DATA HELPS FOCUS THE RIGHT RESOURCES ON THE RIGHT PEOPLE
I work with a lot of healthcare data, which is very interesting as you can do a lot of analysis with it. For example, we did some work in the UK for diabetes. We took patient history and built a stratified risk model, where each patient was assigned a risk category. These categories then help health professionals decide which health packages each patient needs. Health is very dependent on economics. You can't provide the most advanced service to everyone in the population, because it doesn't make economic sense. By having individual identifiable data in the right categories, you can use that to customise their treatment according to their healthcare situation.
DATA CLEANING STILL THE BIGGEST CHALLENGE FOR DATA SCIENTISTS
We actually ran a survey, and found that 60% of all data scientists' work is spent on data cleaning. This is posing to be a huge bottleneck on the opportunities around data, because the challenge is about getting the right data in a clean enough format, and being able to link it up with other sources of data. Datacraft is addressing this challenge with our current collaboration with IMDA, as we may be potentially launching a new groundbreaking tool that prepares and cleans up data. It's still in its early stages, but I'm quite excited for this project.
TOOLS ARE VERY POWERFUL WHEN YOU MAKE THEM EASY TO USE
To me, a great example would be Facebook. Everybody understands it, knows how to share a photo, post a status update etc, because it's very easy to use, and extremely accessible. I would like to do the same about data, but the data tools currently available are really primitive. Microsoft Excel is a terrible, terrible tool.

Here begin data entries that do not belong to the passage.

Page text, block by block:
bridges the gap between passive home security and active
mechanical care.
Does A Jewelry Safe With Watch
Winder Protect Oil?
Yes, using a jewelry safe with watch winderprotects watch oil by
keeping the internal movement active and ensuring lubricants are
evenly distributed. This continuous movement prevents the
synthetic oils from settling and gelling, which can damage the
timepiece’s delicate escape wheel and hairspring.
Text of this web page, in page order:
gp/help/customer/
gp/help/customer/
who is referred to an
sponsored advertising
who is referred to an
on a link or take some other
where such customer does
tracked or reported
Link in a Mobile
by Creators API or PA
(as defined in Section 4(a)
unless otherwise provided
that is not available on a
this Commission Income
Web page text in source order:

For various reasons, Microsoft succeeded in monopolising the market in office productivity tools, and there has hardly been any innovation in the space for the last 20 years! That's what happens when you get these big monopolies with average products - They're certainly never going to drive the cutting edge of data innovation. Datacraft sees this as an opportunity to create a new tool to make data tabulation simple and easy to use.
A STARTUP CULTURE'S FLEXIBILITY IS VERY ATTRACTIVE
I worked for McKinsey and Company for 7 years as a Senior Consultant, but left because I wanted to do the things I was passionate about. When you're in a corporate company, you are beholden to what the clients want and your outputs tend to be powerpoint decks and excel spreadsheets. Sure, you have discussions with the board at the end of a project but that's often where your involvement ends. Personally, I find it more rewarding to get involved in the hands-on process with data and technology, where I get to build things. I like startup culture, and the flexibility it entails for one to pursue interesting projects. Hence, I made a very conscious decision to move into the startup space.

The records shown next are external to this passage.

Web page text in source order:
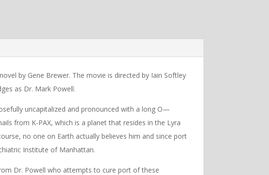
by Gene Brewer. The movie is directed by Iain Softley
as Dr. Mark Powell.
uncapitalized and pronounced with a long O—
from K-PAX, which is a planet that resides in the Lyra
no one on Earth actually believes him and since port
Institute of Manhattan.
Dr. Powell who attempts to cure port of these
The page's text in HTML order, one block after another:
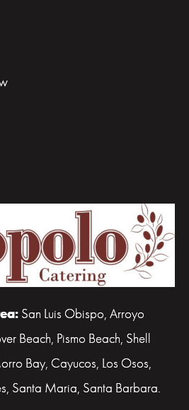
San Luis Obispo, Arroyo
Beach, Pismo Beach, Shell
Bay, Cayucos, Los Osos,
Santa Maria, Santa Barbara.

DATA PROTECTIONISM AND FRAGMENTATION STILL POSE HUGE CHALLENGES
I think there's too much protectionism around data. Even though these controls may be rightly set in place - due to personal protection and organisational privacy, for example - it still serves as a huge blockage that stops you from distributing the data, even if you had the best intentions for it. Additionally, data is very fragmented, most of which are currently sitting in individual silos and databases. There is no easy way to link this data up with other bits of data, and it's a huge technological and organisational challenge, as data is only powerful when you can combine them together.